What I need to do is more good work. That’s it. More good work, however that happens to show up at the door.

There are other things I need to dust off and squint at, and I’ll be sharing some of those down the road. But I’d like to hear from you: what are some of your beliefs that you need to hold up to the light and find out if they’re still worth buying?

10 comments

  1. I've been thinking about this for a few days, and hoped to return to find some great comments….. Dang.

    I've spent the last few years taking a close look at my religious beliefs (or lack thereof) and am feeling good where I stand on that. Looks like it's time to move onto another topic for my evaluation of self. Where to start?

  2. A belief I've long held, and which was valid for a long, long time, was simply that I'm Tired. Unfortunately, despite a lot of changes I've made and things I've done for myself, I still buy into I'm Tired far too often. I'd love to return that one to the ugly, overpriced store I bought it from and buy something new.

  3. Okay, this is very trite and lame, which is why I've taken so long to say anything about it, but it's true, so here goes: I think I am ready to stop buying into the belief that I am fat and physically defective, a belief that my parents pounded into me the whole time I was growing up. I think I'm ready to be happy with the fact that even though I walk several miles per week, I still need to lose 40 pounds. I think I'm ready to stop trying to battle the one addiction I can remember having my whole life: food. Don't get me wrong, I honestly *try* every single day to not shove so much food into my face. In fact, I don't eat *half* the portions I used to eat in my teens and twenties. Still, it's too much, but I don't think I can cut back much further. I've started buying more flattering clothes, wearing makeup when I feel like it, and I even got my nose pierced. My husband loves me and thinks I'm pretty. My child loves me. I think that this is finally enough.

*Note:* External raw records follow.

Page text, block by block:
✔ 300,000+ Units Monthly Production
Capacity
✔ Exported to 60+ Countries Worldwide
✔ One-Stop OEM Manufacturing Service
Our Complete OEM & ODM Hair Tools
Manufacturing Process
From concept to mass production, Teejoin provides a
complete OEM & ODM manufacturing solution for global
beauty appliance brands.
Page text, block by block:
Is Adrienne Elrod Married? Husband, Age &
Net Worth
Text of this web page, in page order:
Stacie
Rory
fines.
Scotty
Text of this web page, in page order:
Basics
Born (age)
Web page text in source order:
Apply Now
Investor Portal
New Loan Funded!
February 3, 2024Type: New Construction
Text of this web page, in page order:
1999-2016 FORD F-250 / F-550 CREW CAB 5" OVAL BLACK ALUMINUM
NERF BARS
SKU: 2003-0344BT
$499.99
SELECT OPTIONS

  4. Okay, I still buy into the belief that I'm fat, because I am, but I think I'm ready to stop hating myself. Literally.

  5. On the other end of the spectrum there is the belief that I need to release that writing for me is a sort of magic. No matter how many times I read something I've written and say, "Wow, that's actually sorta good" and no matter how much praise I've received I still think when I sit down to do it all again that last time must have been a fluke.

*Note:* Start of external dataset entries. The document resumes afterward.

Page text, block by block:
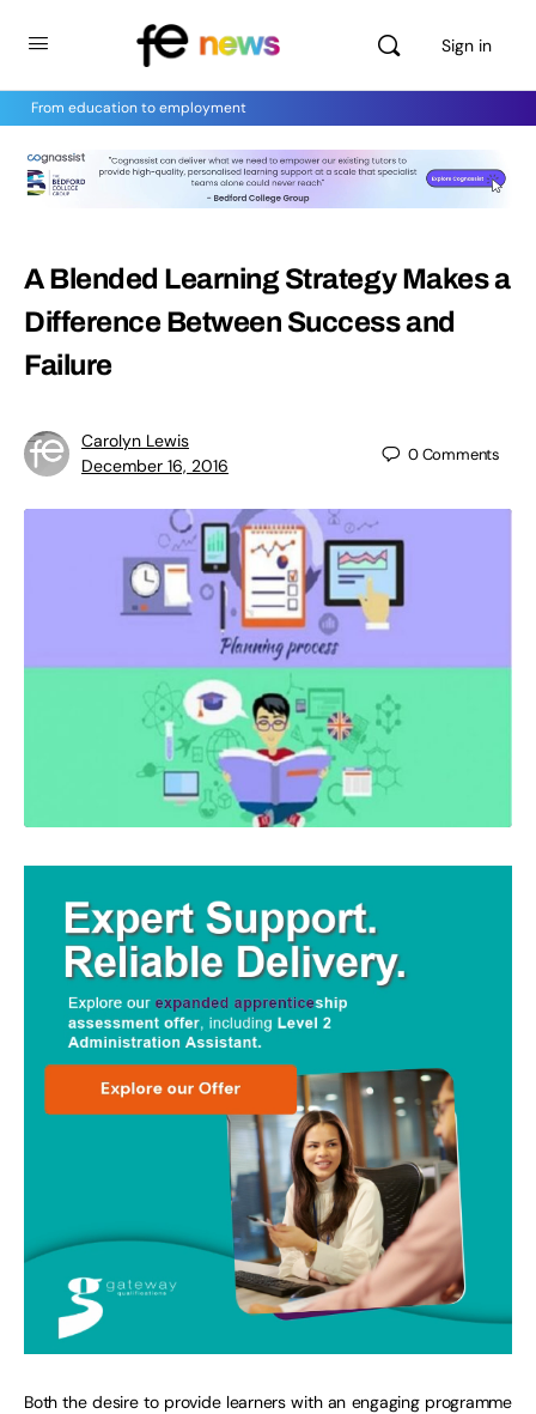
Sign in
From education to employment
A Blended Learning Strategy Makes a
Difference Between Success and
Failure
Carolyn Lewis
December 16, 2016
0Comments
Both the desire to provide learners with an engaging programme
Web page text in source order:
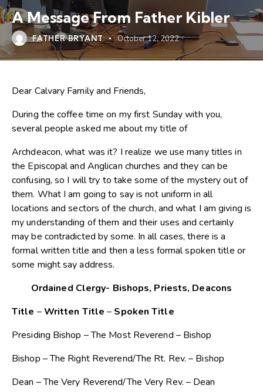
A Message From Father Kibler
FATHER BRYANT October 12, 2022
Dear Calvary Family and Friends,
During the coffee time on my first Sunday with you,
several people asked me about my title of
Archdeacon, what was it? I realize we use many titles in
the Episcopal and Anglican churches and they can be
confusing, so I will try to take some of the mystery out of
them. What I am going to say is not uniform in all
locations and sectors of the church, and what I am giving is
my understanding of them and their uses and certainly
may be contradicted by some. In all cases, there is a
formal written title and then a less formal spoken title or
some might say address.
Ordained Clergy- Bishops, Priests, Deacons
Title –Written Title – Spoken Title
Presiding Bishop – The Most Reverend – Bishop
Bishop – The Right Reverend/The Rt. Rev. – Bishop
Dean – The Very Reverend/The Very Rev. – Dean

    This belief is so weighty that I can't even hold it to the light. I know that if I did, this belief would melt away in the summer sun of truth. If I were able to dispel this falsehood I'd think I'd finally feel okay telling people that I'm a writer.

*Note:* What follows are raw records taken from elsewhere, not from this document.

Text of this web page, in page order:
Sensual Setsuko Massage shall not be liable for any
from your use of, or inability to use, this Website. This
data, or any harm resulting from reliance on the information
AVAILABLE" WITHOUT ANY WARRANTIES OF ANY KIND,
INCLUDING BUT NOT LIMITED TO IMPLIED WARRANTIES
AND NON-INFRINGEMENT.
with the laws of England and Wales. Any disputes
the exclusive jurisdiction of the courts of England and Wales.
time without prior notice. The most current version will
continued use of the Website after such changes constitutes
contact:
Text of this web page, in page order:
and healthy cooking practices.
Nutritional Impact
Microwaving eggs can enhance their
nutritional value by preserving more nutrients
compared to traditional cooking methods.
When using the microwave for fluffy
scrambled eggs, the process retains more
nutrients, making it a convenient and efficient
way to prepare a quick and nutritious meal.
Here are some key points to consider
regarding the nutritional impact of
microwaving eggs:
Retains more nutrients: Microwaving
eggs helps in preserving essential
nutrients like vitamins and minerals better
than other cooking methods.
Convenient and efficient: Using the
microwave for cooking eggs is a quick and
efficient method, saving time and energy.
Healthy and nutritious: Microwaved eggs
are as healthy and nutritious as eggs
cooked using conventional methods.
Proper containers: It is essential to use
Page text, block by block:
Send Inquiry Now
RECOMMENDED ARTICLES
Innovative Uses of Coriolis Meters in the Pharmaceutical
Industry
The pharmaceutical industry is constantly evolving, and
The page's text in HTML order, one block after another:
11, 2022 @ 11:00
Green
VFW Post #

  6. Oh, and it's funny about your daughter's belief. We have decided to tell our kids from an early age that Santa isn't real and yet my oldest daughter (5) insists on perpetuating the ritual. She knows that Santa is as real as Sponge Bob, but she still stayed up listening for sleigh-bells. I even pretended to be Santa at the foot of the stairs by having a brief conversation with her. It's beautiful somehow, this unreality that she plays in and invites me into.

  7. Being a mom of a one year old with TSC, so much of life is just trying to survive–just trying to make it through the day seizure free, keep her out of the hospital for the holidays…heck…find time to brush my teeth and get her dressed. With the initial wound of the TSC diagnosis still fresh for us, I have shied away from examining any belief. Because, frankly, anything I have ever believed about this world now seems a fallacy.

    "For Jessica" has personally done more for me than what you will ever know. Your blog entries have inspired me to hold my beliefs up to the light and realize that everything I have believed is not false, nor is it broken. My beliefs have merely changed. So, like Jessica, I can still believe in some of the awesomeness and magic of this world and of life, but let go of other beliefs I have now found to be, well, elvish.

  8. I believed that I couldn't acknowledge my sexuality which is that I'm lesbian. There are lots of reasons for this, all of them based in making somebody else happy. A corollary belief is that I believe I can't financially support myself.

    I can. I'm just learning how sort of late in the game.